## EXERCISE OBJECTIVE
Scan the records for the word "should". Report each line where it occurs.

## DATA PROVIDED
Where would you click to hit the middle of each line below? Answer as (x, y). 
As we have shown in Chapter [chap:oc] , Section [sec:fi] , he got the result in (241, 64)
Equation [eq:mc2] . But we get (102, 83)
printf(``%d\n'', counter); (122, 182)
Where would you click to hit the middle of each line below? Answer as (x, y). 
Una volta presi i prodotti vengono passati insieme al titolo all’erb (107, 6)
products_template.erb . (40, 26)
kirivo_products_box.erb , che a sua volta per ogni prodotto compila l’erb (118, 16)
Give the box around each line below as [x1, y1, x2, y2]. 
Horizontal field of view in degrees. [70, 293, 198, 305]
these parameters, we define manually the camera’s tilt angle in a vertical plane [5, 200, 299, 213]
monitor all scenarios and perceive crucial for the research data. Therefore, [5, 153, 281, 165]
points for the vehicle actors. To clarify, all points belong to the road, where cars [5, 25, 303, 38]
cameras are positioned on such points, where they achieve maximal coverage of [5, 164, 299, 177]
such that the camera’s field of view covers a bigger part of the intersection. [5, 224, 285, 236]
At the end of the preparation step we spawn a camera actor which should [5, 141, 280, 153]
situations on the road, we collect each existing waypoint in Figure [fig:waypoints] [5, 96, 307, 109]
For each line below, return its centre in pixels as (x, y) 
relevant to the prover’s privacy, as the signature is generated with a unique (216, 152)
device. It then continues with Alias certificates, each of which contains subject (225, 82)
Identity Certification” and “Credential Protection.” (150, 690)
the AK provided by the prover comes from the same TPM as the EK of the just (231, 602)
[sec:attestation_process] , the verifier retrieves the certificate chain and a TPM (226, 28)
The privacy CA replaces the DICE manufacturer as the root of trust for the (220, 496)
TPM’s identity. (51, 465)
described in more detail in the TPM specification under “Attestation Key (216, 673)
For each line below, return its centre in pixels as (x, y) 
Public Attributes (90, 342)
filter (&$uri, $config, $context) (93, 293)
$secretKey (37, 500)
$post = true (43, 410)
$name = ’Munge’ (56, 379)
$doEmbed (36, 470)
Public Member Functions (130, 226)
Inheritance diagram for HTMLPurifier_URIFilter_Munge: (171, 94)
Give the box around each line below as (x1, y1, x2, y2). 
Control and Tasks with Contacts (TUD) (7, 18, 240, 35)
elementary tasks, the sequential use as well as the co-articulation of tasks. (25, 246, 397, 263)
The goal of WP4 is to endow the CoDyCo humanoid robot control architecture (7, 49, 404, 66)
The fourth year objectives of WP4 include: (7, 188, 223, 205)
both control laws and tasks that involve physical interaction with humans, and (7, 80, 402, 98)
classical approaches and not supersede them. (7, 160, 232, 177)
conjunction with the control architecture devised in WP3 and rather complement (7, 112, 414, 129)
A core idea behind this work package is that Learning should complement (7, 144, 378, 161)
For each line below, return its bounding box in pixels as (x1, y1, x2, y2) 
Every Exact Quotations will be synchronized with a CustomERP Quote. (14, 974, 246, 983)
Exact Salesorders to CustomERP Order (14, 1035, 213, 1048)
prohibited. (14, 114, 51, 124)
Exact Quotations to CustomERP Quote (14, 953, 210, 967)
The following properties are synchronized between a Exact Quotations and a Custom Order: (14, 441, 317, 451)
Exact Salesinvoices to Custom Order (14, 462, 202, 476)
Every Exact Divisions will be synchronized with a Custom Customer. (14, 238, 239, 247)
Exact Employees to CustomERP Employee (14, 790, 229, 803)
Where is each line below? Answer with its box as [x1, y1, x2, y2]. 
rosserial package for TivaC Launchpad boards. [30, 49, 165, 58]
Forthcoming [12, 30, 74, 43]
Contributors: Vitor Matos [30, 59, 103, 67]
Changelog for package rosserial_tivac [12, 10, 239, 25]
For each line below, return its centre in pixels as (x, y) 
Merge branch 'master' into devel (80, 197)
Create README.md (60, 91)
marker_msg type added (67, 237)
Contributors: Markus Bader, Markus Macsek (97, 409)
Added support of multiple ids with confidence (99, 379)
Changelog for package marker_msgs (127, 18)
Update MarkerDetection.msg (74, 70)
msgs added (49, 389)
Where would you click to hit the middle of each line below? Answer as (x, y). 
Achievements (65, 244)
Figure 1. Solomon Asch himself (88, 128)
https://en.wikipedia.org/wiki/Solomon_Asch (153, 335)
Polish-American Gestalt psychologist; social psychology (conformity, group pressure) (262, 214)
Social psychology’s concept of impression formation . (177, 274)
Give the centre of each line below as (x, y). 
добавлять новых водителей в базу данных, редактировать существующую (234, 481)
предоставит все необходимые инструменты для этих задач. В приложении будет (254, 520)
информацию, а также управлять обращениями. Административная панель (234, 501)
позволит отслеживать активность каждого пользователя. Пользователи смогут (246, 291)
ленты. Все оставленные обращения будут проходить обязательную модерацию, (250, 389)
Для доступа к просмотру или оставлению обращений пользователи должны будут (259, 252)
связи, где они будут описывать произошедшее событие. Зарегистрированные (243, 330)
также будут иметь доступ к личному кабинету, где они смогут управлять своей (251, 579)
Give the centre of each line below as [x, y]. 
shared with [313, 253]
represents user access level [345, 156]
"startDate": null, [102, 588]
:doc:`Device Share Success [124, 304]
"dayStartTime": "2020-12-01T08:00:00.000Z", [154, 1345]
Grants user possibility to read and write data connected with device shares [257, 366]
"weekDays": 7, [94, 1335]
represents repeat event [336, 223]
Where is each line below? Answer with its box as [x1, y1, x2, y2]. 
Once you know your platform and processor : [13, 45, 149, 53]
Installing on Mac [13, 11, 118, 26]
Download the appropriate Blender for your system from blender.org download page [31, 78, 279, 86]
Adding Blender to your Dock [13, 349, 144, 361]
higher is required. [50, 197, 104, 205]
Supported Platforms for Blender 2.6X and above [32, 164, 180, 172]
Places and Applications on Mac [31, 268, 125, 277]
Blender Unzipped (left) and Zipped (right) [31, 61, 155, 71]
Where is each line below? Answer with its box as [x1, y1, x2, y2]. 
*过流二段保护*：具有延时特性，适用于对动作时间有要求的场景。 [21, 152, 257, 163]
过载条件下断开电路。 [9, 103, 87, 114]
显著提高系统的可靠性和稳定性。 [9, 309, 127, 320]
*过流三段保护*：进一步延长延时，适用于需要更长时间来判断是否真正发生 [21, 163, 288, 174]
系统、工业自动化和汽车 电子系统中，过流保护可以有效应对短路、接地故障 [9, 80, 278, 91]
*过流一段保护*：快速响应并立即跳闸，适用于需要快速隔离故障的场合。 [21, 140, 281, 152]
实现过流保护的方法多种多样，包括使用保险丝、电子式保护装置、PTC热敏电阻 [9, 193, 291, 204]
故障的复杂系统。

## RESULT
At the end of the preparation step we spawn a camera actor which should [5, 141, 280, 153]
A core idea behind this work package is that Learning should complement (7, 144, 378, 161)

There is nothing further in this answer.